Exercise details -> Your answer should be the line that contains "A class to remember" and each line after it, restated word for word through the final line of the entries.

Data extracted from a collection ->

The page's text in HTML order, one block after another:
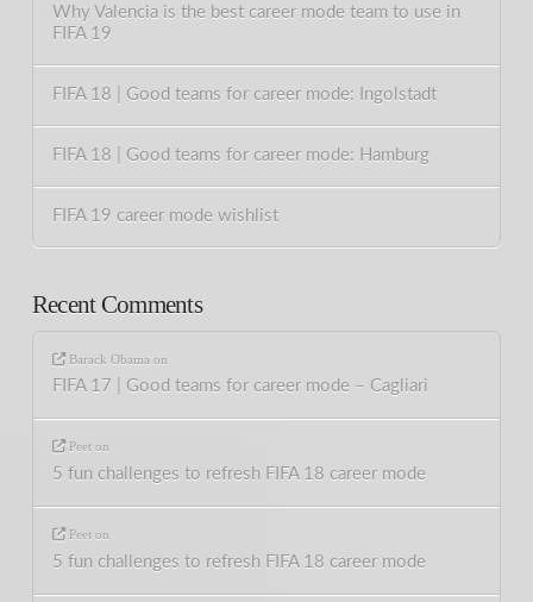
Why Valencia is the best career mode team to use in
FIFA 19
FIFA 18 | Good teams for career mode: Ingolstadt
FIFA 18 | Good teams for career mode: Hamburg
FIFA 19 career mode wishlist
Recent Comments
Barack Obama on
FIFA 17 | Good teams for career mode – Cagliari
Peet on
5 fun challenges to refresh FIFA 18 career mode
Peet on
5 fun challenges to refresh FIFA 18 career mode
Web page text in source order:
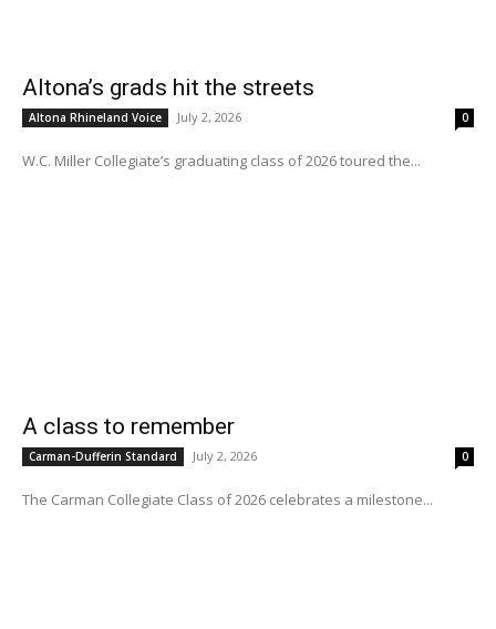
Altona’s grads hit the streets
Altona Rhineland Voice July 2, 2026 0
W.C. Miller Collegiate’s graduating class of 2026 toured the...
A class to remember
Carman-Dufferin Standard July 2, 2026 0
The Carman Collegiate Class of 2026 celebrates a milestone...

Written solution ->
A class to remember
Carman-Dufferin Standard July 2, 2026 0
The Carman Collegiate Class of 2026 celebrates a milestone...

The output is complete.